- **Problem description**: A faithful copy is needed of the lines below from the one with "than divides us (77, 255, 166, 270)" up to and including the one with "The Phone Call From (25, 55, 107, 66)"; set it down with no pictures and no other lines.

### Supplied information ###

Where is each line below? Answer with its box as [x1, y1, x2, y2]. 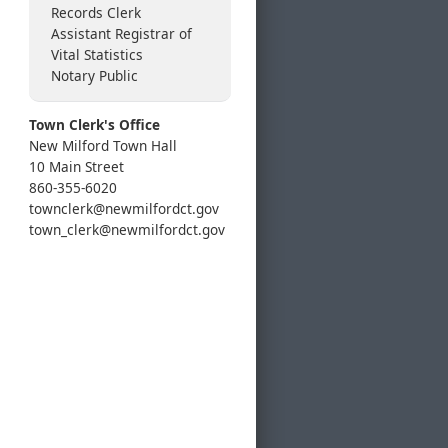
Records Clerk [51, 2, 141, 22]
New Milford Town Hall [29, 136, 177, 156]
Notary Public [51, 65, 138, 85]
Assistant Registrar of [51, 23, 192, 43]
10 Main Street [29, 157, 124, 177]
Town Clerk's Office [29, 115, 160, 135]
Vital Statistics [51, 44, 143, 64]
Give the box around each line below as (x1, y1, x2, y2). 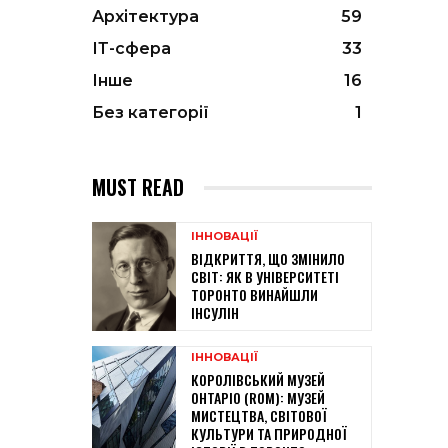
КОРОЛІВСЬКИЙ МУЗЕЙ (191, 369, 325, 391)
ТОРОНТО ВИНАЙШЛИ (191, 284, 318, 306)
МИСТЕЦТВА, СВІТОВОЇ (191, 405, 327, 427)
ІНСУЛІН (191, 302, 239, 324)
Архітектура (92, 7, 199, 27)
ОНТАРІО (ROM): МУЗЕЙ (191, 387, 325, 409)
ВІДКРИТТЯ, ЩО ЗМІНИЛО (191, 248, 345, 270)
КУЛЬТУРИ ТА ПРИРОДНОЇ (191, 423, 347, 445)
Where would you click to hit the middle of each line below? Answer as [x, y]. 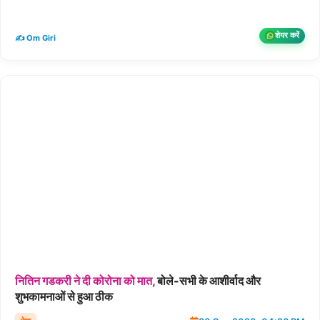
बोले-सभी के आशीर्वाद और [208, 281]
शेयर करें [287, 35]
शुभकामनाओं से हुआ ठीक [64, 297]
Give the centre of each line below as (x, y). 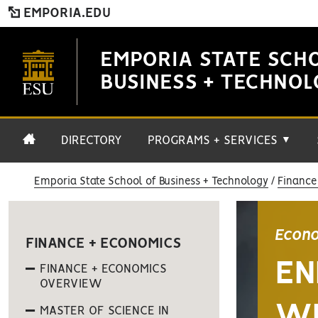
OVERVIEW (71, 284)
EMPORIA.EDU (65, 13)
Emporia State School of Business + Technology (151, 182)
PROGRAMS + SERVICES (214, 141)
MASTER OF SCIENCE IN (104, 311)
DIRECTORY (92, 141)
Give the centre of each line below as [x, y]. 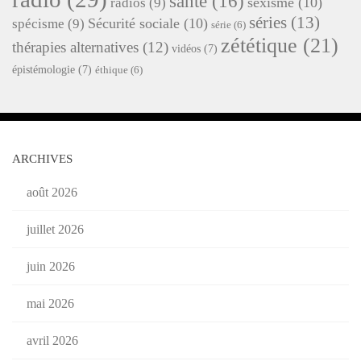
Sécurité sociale [134, 23]
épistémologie [44, 69]
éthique [112, 70]
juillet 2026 [55, 229]
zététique [259, 45]
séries [268, 22]
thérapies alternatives [75, 47]
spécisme [38, 23]
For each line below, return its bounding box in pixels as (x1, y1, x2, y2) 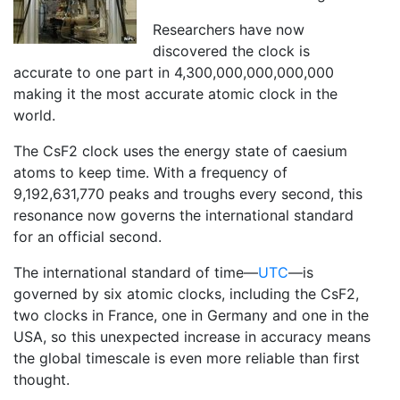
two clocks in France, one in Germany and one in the (13, 305, 369, 324)
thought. (13, 370, 70, 388)
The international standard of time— (13, 262, 258, 281)
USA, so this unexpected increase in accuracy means (13, 327, 371, 346)
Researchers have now (153, 20, 304, 38)
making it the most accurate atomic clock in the (13, 84, 337, 103)
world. (13, 105, 55, 124)
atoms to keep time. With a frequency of (13, 162, 287, 181)
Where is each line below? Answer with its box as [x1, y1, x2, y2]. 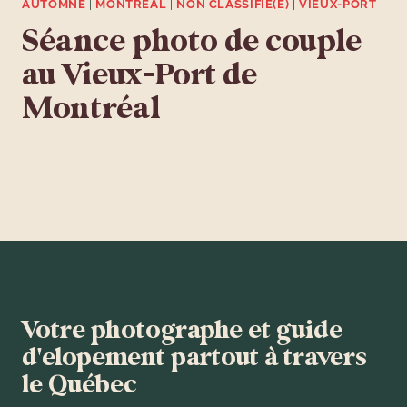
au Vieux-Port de [22, 56, 257, 95]
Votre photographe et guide [22, 315, 342, 347]
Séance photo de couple [22, 23, 362, 62]
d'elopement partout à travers [22, 342, 367, 374]
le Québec [22, 370, 137, 402]
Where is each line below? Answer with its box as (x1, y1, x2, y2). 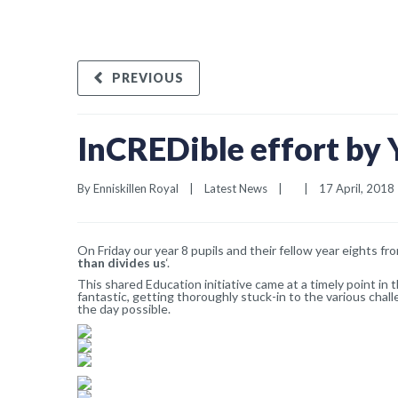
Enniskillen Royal (93, 181, 179, 195)
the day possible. (77, 301, 171, 316)
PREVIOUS (112, 70, 184, 85)
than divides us (77, 255, 166, 270)
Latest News (204, 181, 267, 195)
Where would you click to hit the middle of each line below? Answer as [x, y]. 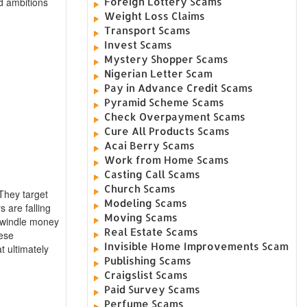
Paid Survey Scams [152, 289]
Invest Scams [138, 45]
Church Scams [140, 188]
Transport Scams [148, 30]
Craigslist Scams [146, 275]
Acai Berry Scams [150, 145]
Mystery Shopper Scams [167, 59]
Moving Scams [141, 217]
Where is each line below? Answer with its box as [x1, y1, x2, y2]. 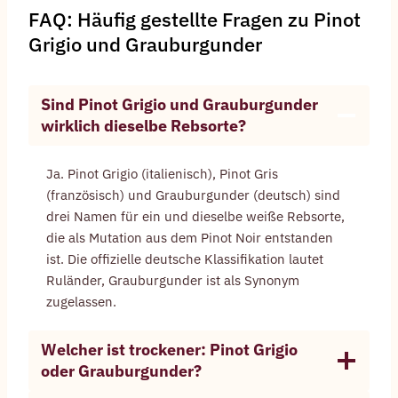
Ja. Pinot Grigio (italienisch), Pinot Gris [46, 165, 278, 183]
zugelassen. [46, 293, 116, 311]
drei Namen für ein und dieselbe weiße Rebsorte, [46, 208, 345, 226]
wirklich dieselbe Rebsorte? [41, 115, 246, 137]
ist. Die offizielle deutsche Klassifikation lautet [46, 251, 323, 268]
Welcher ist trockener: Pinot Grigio [41, 339, 298, 361]
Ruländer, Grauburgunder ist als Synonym [46, 272, 299, 290]
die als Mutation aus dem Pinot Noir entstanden [46, 229, 333, 247]
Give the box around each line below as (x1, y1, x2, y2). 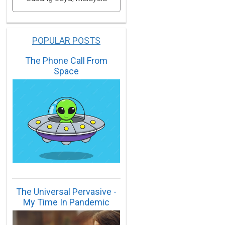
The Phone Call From (25, 55, 107, 66)
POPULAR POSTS (32, 35, 100, 46)
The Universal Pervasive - (16, 186, 117, 197)
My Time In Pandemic (23, 196, 109, 207)
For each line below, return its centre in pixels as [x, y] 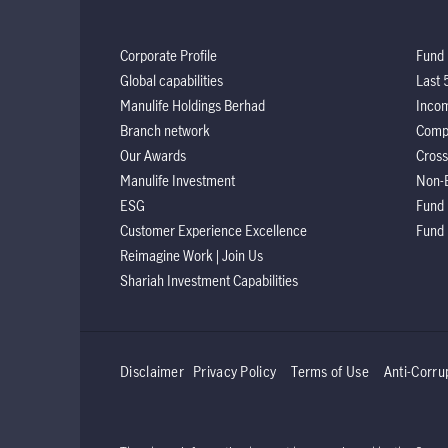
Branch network [165, 130]
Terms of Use [330, 371]
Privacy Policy [235, 371]
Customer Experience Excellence [213, 230]
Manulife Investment [177, 180]
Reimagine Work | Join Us [191, 255]
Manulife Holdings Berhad [192, 105]
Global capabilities [171, 80]
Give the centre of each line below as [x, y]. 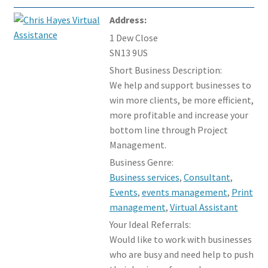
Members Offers [46, 10]
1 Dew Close [133, 37]
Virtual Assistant [204, 207]
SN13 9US [128, 52]
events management [184, 192]
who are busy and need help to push [181, 254]
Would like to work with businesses [180, 239]
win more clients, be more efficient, [181, 100]
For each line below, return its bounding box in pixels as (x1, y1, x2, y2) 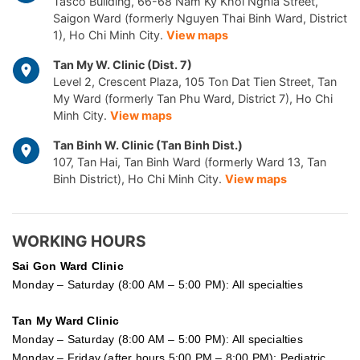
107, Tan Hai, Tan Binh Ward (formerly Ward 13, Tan (53, 154, 326, 169)
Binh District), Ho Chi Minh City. (53, 171, 225, 186)
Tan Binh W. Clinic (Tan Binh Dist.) (53, 137, 243, 152)
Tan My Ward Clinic (12, 313, 120, 327)
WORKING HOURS (12, 231, 146, 251)
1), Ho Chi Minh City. (53, 27, 166, 42)
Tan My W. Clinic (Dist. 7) (53, 57, 192, 72)
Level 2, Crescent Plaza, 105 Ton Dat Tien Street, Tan (53, 74, 337, 88)
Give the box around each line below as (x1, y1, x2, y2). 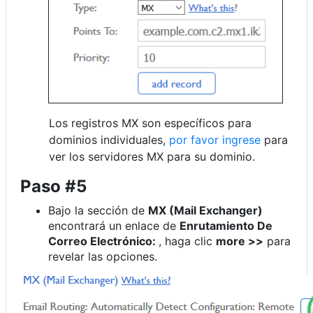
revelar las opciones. (48, 249, 157, 263)
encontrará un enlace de (48, 219, 180, 233)
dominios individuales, (49, 133, 169, 147)
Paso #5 (20, 176, 87, 196)
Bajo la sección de (48, 203, 148, 217)
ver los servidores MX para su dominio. (49, 150, 255, 163)
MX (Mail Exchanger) (148, 203, 263, 217)
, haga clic (159, 234, 216, 248)
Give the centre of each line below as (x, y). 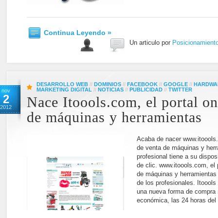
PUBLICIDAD (146, 89)
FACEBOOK (142, 84)
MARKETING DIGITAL (64, 89)
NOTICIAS (111, 89)
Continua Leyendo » (78, 32)
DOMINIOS (108, 84)
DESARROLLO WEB (62, 84)
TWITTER (180, 89)

###

- **Solved exercise**:
than divides us (77, 255, 166, 270)
Latest News (204, 181, 267, 195)
Where would you click to hit the middle of each line below? Answer as [x, y]. 
Paid Survey Scams [152, 289]
Invest Scams [138, 45]
Church Scams [140, 188]
Transport Scams [148, 30]
Craigslist Scams [146, 275]
Acai Berry Scams [150, 145]
Mystery Shopper Scams [167, 59]
Moving Scams [141, 217]
Where is each line below? Answer with its box as [x1, y1, x2, y2]. 
Ja. Pinot Grigio (italienisch), Pinot Gris [46, 165, 278, 183]
zugelassen. [46, 293, 116, 311]
drei Namen für ein und dieselbe weiße Rebsorte, [46, 208, 345, 226]
wirklich dieselbe Rebsorte? [41, 115, 246, 137]
ist. Die offizielle deutsche Klassifikation lautet [46, 251, 323, 268]
Welcher ist trockener: Pinot Grigio [41, 339, 298, 361]
Ruländer, Grauburgunder ist als Synonym [46, 272, 299, 290]
die als Mutation aus dem Pinot Noir entstanden [46, 229, 333, 247]
Give the box around each line below as (x1, y1, x2, y2). 
The Phone Call From (25, 55, 107, 66)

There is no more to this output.